Are you really saying that is the same as giving all your worldly goods to the poor?

You're stuck on the relativity-

Everyone has a slightly different set of rules, thus, both can be good, bad, or neither.  Our minds have two parts, one reflexive, and one rational.  The reflexive is used to dodge objects and make split-second decisions (live commodity futures trading, for example).  This reflexive brain is streamlined, and lightning fast.  It can also be extremly precise, with little information.  The higher, rational brain is capable of empathy, and allows for 'noble' actions, such as rushing into a burning building to save someone. 
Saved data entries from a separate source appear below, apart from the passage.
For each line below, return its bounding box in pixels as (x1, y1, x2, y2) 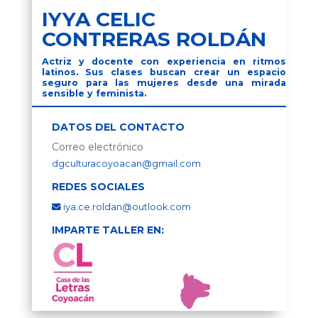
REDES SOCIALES (51, 180, 145, 193)
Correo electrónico (51, 140, 143, 153)
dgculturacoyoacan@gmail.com (51, 158, 201, 169)
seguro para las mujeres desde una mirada (41, 77, 287, 88)
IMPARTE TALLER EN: (51, 223, 164, 236)
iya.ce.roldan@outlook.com (60, 201, 191, 212)
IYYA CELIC (41, 6, 155, 31)
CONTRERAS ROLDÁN (41, 26, 266, 51)
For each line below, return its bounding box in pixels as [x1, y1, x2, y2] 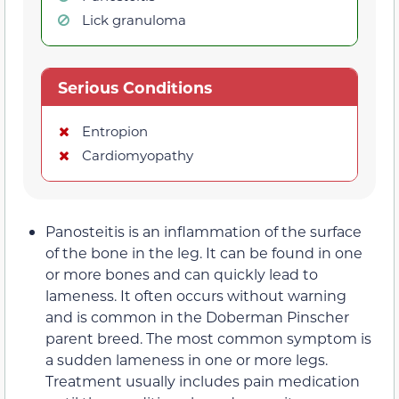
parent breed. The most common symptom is [45, 328, 371, 347]
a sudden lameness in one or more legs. [45, 349, 328, 369]
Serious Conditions [57, 76, 212, 98]
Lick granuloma [82, 10, 186, 28]
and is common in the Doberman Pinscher [45, 306, 349, 326]
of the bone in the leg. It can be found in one [45, 242, 362, 262]
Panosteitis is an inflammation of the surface [45, 221, 362, 240]
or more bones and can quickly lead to [45, 264, 318, 283]
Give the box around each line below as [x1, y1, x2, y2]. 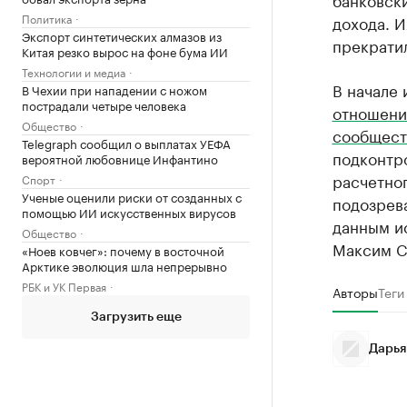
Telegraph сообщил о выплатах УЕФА [22, 134, 231, 152]
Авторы [332, 282, 378, 302]
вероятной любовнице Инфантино [22, 149, 218, 167]
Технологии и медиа [22, 63, 125, 80]
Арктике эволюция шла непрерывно [22, 256, 227, 274]
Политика [22, 9, 72, 26]
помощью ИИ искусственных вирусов [22, 203, 236, 221]
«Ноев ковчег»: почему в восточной [22, 241, 224, 259]
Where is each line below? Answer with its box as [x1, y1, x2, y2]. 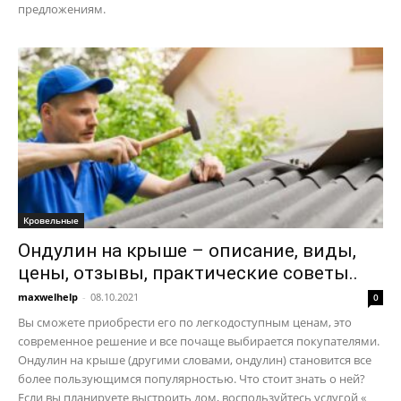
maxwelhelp [18, 289, 78, 303]
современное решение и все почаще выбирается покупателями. [18, 332, 380, 349]
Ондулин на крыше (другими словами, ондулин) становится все [18, 351, 371, 368]
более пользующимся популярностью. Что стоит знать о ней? [18, 370, 365, 387]
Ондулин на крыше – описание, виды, [18, 239, 356, 261]
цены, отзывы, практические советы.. [18, 261, 358, 284]
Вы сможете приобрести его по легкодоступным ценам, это [18, 313, 352, 330]
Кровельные [23, 213, 79, 226]
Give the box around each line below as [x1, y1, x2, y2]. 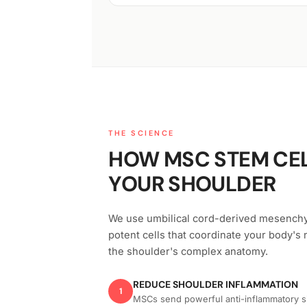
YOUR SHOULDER [108, 170, 276, 199]
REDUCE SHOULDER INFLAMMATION [133, 278, 299, 291]
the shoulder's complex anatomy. [108, 245, 269, 258]
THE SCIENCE [108, 128, 175, 138]
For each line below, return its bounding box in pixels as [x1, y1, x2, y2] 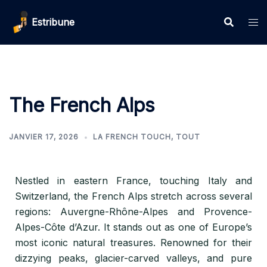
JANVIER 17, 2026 [9, 132, 79, 141]
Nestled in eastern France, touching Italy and [15, 175, 252, 187]
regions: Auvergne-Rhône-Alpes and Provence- [15, 206, 252, 218]
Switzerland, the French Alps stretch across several [15, 190, 252, 202]
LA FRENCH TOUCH [93, 132, 171, 141]
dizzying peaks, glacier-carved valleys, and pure [15, 252, 252, 264]
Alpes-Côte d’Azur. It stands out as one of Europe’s [15, 221, 252, 233]
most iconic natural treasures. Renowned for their [15, 237, 252, 249]
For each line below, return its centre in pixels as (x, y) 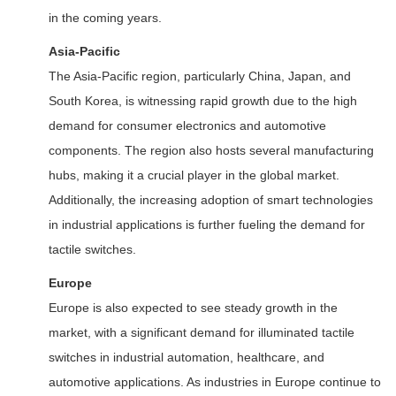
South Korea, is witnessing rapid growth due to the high (203, 101)
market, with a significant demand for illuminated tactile (202, 332)
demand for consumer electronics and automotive (187, 126)
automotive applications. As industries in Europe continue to (215, 382)
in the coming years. (105, 18)
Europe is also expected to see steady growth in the (193, 308)
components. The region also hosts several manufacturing (211, 150)
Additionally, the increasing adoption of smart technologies (211, 200)
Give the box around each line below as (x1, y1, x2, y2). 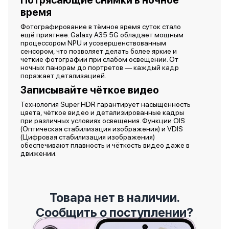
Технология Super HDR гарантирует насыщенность (20, 100, 191, 108)
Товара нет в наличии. (49, 190, 180, 205)
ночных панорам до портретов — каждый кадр (20, 63, 179, 72)
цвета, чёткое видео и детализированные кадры (20, 108, 184, 117)
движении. (20, 149, 57, 157)
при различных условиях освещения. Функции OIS (20, 117, 185, 125)
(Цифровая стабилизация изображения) (20, 133, 155, 141)
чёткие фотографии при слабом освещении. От (20, 55, 178, 63)
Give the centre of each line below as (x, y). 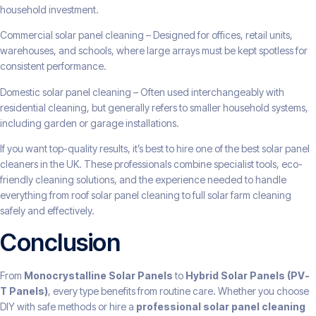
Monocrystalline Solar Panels (98, 276)
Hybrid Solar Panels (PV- (248, 276)
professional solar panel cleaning (221, 307)
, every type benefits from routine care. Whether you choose (178, 291)
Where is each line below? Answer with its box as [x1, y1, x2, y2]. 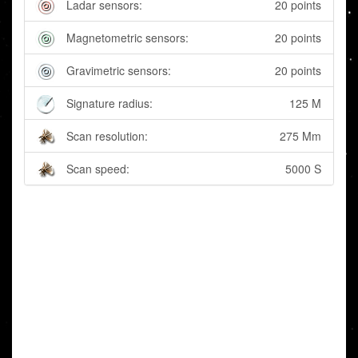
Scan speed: [66, 161, 129, 177]
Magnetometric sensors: [66, 30, 189, 46]
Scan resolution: [66, 128, 148, 145]
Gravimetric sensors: [66, 62, 171, 79]
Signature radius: [66, 95, 153, 112]
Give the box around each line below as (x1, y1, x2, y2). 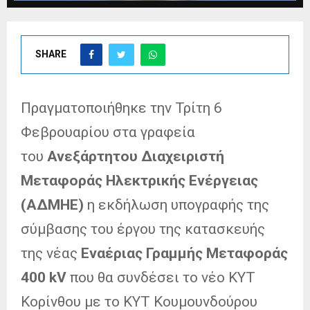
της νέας (21, 244, 77, 262)
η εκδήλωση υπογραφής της (84, 196, 269, 213)
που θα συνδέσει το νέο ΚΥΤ (66, 268, 255, 286)
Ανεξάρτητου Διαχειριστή (44, 147, 224, 165)
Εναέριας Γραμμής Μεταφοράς (77, 244, 288, 262)
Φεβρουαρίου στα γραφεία (21, 123, 195, 140)
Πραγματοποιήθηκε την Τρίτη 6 (21, 99, 222, 116)
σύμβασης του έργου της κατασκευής (21, 220, 265, 237)
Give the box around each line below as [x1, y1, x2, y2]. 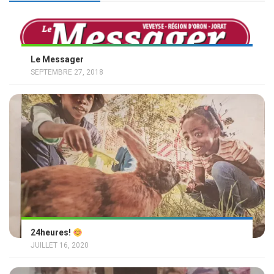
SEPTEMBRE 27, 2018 [31, 68, 103, 77]
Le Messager [31, 54, 84, 65]
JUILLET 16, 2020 [31, 241, 89, 250]
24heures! [31, 228, 73, 238]
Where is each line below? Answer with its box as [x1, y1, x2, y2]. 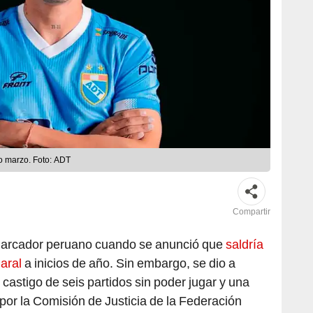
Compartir [233, 207, 270, 217]
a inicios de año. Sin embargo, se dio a [22, 256, 235, 271]
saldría [226, 237, 263, 252]
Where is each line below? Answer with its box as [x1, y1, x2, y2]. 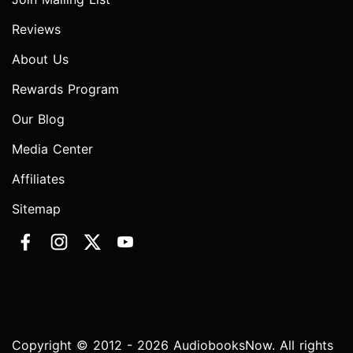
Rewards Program [12, 81, 119, 98]
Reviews [12, 21, 61, 38]
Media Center [12, 141, 93, 158]
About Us [12, 51, 69, 68]
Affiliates [12, 171, 65, 188]
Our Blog [12, 111, 65, 128]
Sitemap [12, 201, 61, 217]
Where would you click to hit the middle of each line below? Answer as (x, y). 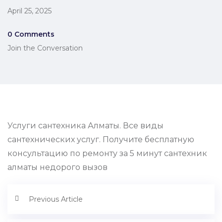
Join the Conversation (45, 48)
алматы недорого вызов (57, 167)
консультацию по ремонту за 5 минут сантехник (107, 154)
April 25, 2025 (29, 11)
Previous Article (56, 199)
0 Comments (31, 34)
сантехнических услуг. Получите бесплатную (101, 140)
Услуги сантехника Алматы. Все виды (85, 126)
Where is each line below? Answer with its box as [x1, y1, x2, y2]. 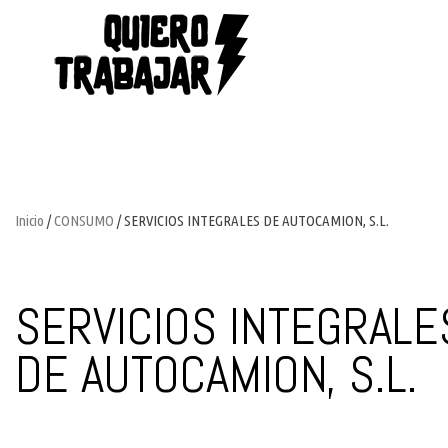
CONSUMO [54, 212, 114, 230]
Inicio [15, 212, 44, 230]
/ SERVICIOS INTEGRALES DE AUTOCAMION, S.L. [114, 212, 389, 230]
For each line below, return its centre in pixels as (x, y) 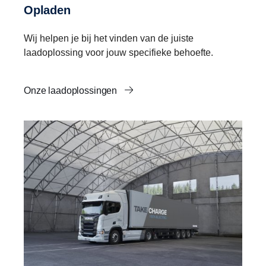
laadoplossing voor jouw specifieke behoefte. (118, 53)
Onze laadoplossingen (72, 91)
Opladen (52, 10)
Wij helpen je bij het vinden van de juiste (109, 39)
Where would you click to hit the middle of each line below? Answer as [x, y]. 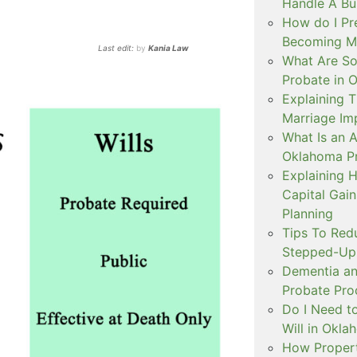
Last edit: [118, 47]
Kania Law [169, 47]
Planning [307, 213]
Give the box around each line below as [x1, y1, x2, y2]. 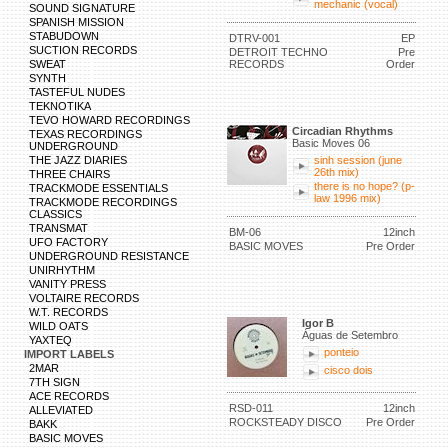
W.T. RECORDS [29, 306, 108, 318]
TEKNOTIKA [29, 100, 91, 112]
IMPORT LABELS [24, 348, 114, 360]
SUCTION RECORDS [29, 44, 137, 56]
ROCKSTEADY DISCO [229, 416, 342, 428]
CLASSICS [29, 208, 82, 220]
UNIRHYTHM [29, 264, 95, 276]
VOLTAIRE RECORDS [29, 292, 139, 304]
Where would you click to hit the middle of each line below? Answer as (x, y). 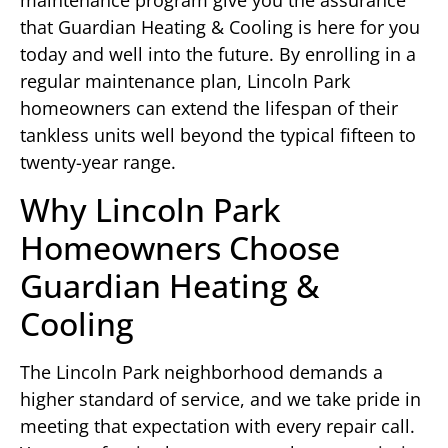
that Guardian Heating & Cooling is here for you (220, 27)
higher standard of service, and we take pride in (220, 398)
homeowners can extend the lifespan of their (209, 108)
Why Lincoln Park (150, 209)
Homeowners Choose (180, 247)
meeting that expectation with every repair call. (217, 425)
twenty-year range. (98, 162)
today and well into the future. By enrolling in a (218, 54)
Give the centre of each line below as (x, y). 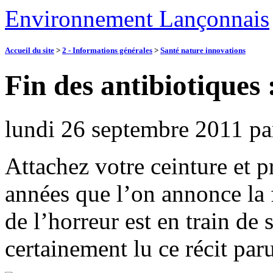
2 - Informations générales (107, 51)
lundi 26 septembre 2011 (124, 129)
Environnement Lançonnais (137, 19)
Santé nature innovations (203, 51)
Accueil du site (30, 51)
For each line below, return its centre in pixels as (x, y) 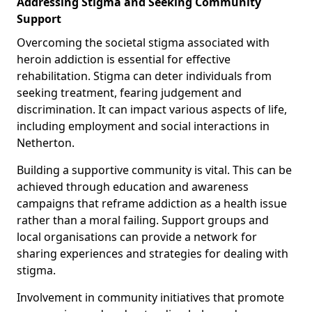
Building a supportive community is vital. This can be (154, 170)
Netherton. (46, 142)
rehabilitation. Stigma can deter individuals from (144, 76)
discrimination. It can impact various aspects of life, (152, 109)
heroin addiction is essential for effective (124, 59)
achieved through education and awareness (133, 186)
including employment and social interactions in (143, 126)
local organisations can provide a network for (137, 236)
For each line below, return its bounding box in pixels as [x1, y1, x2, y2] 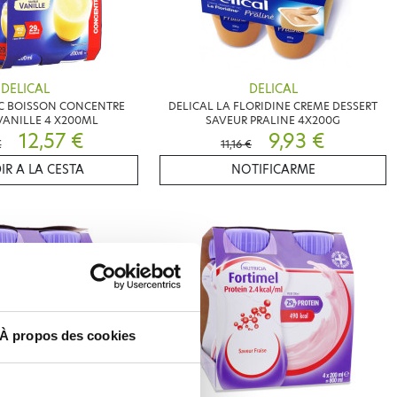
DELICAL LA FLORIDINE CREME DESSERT [168, 97, 378, 113]
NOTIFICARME [230, 160, 315, 178]
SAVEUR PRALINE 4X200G [206, 112, 340, 128]
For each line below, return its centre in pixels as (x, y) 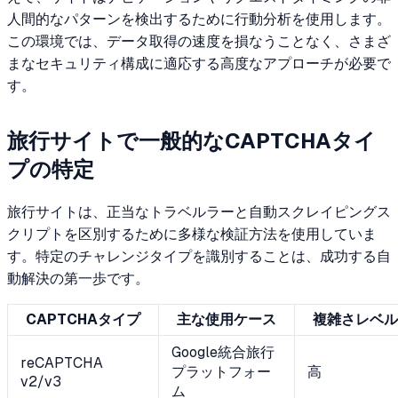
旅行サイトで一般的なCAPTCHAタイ (191, 140)
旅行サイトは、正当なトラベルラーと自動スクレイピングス (199, 211)
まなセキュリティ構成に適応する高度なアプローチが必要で (199, 63)
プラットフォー (221, 371)
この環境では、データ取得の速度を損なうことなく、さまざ (199, 41)
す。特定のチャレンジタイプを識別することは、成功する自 (199, 256)
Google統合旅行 (223, 352)
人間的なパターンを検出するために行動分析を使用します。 (199, 19)
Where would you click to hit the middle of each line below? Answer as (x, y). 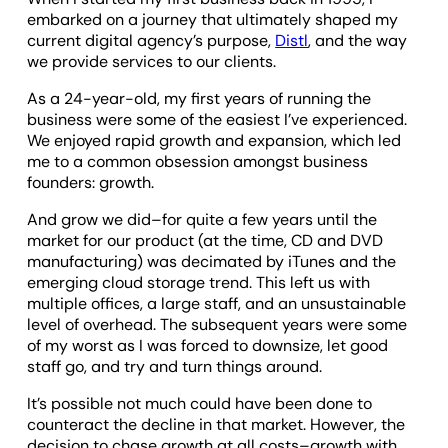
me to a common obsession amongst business (198, 161)
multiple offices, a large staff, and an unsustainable (217, 303)
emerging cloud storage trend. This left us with (199, 282)
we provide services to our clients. (152, 61)
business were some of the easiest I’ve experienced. (217, 119)
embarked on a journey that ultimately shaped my (213, 19)
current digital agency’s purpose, (151, 40)
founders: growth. (91, 182)
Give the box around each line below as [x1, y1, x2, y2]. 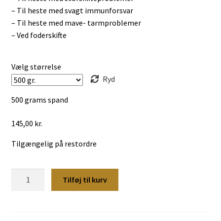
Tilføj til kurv [63, 175, 108, 185]
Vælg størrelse [11, 61, 61, 72]
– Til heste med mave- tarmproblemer [11, 18, 141, 28]
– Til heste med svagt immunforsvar [11, 5, 133, 16]
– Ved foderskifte [11, 30, 67, 40]
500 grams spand [11, 94, 68, 105]
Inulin [10, 169, 31, 180]
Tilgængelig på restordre [11, 138, 97, 148]
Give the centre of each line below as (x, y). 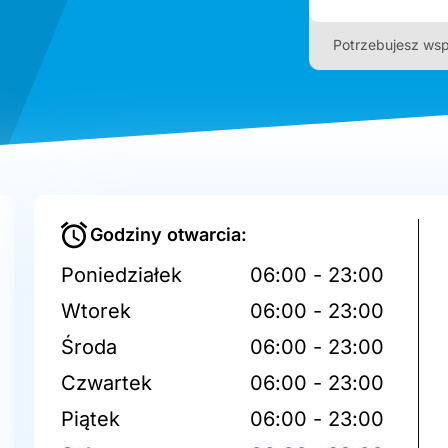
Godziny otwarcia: (169, 234)
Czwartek (107, 382)
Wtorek (96, 310)
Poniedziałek (122, 274)
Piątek (91, 418)
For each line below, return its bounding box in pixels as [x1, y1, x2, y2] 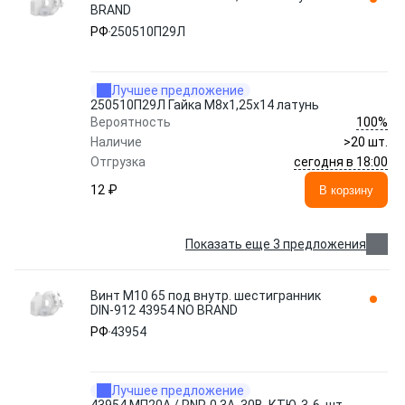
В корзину [319, 183, 373, 197]
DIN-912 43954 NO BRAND [90, 303, 238, 317]
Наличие [90, 135, 142, 149]
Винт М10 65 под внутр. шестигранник [90, 288, 321, 303]
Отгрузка [90, 155, 146, 169]
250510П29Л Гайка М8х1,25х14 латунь [90, 98, 319, 112]
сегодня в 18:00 [294, 154, 388, 169]
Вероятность [90, 115, 171, 129]

However, no true altruism exists, everything is always quid-pro-quo, even when our reward brains reward us with endorphins (this reaction is triggered by taught values of actions). 

For instnace, a friend of mine recently got suspeneded for doing something that made me fear for my life.  When the friend came back, the first thing out of my mouth was a mention of the event, and the second thing was my foot.  My friend ran out of the room, crying.  At the precise moment that I made my reply, there was no moral judgement, simply an attempt by my body to assure that my genes would be passed on to future generations.

Later, I had to apologize profusely, and found out the true scope of the problem.  To preserve my friend's dignity, I will go no further.  An action can be 'good' one moment (cheating death) and bad the next (making your friend cry).  In fact, it made me feel like a dirtbag.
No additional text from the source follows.